Roxburgh v. Roxburgh, 162 Ill. App. 364 (1911)

May 31, 1911 · Illinois Appellate Court · Gen. No. 15,535
162 Ill. App. 364

Fred C. Roxburgh, Plaintiff in Error, v. James A. Roxburgh, Defendant in Error.

Gen. No. 15,535.

1. Husband and WIFE—when latter incompetent as witness. After marriage a wife is incompetent to testify for her husband even as to a transaction which occurred before marriage.

*3652. Municipal court—when judgment not reversed. If substantial justice has been done a judgment of the Municipal Court will not be reversed even though an incompetent witness has been permitted to testify.

Error to the Municipal Court of Chicago; the Hon. Robert H. Scott, Judge, presiding. Heard in the Branch Appellate Court at the October term, 1909.

Affirmed.

Opinion filed May 31, 1911.

Frank B. Murray and McGoorty & Pollock, for plaintiff in error.

Boyle, Mott & Haight, for defendant in error.

Mr.
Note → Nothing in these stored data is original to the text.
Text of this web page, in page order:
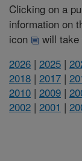
Clicking on a
information on
icon
will take
2026 | 2025 |
2018 | 2017 |
2010 | 2009 |
2002 | 2001 |
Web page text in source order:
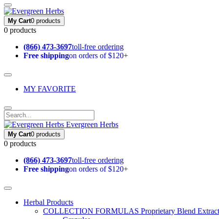
My Cart0 products
0 products
(866) 473-3697toll-free ordering
Free shippingon orders of $120+
MY FAVORITE
Evergreen Herbs
My Cart0 products
0 products
(866) 473-3697toll-free ordering
Free shippingon orders of $120+
Herbal Products
COLLECTION FORMULAS Proprietary Blend
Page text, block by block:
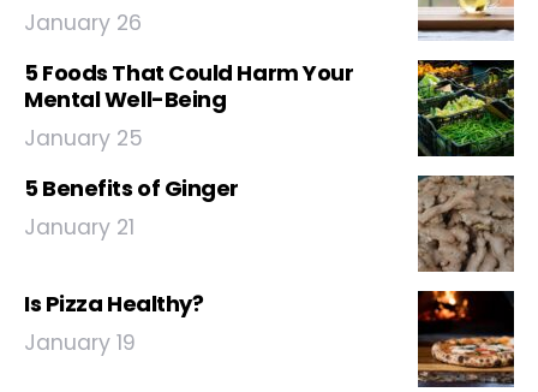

Justice Clark

delivered the opinion of the court.

Suit was brought by the plaintiff in error against his brother, the defendant in error, for labor performed. The record shows that in 1904 the plaintiff in error, Fred C. Roxburgh, and Arthur H. Roxburgh, assisted the defendant in error in building a house. At that time James was not married but expected to be, and it was suggested to him by the two brothers that he should build a house. The brothers testified that they offered to assist him and told him that he could pay them out of wages which he might earn after-wards. The defendant in error, on the other hand, testified that the two brothers were living with him during the summer of 1904, while the house was being constructed, and that he paid all of the household expenses except gas bills; that neither the plaintiff in error nor the brother Arthur H. Roxburgh was employed during the summer of 1904 except on the building of the house; that the plaintiff in error told him that business was quiet and that if he would build plaintiff in error would help him; that it was the least they could do for him; and that it was no more than one brother should do for another; that the plaintiff in error said that he did not expect to be paid for his services.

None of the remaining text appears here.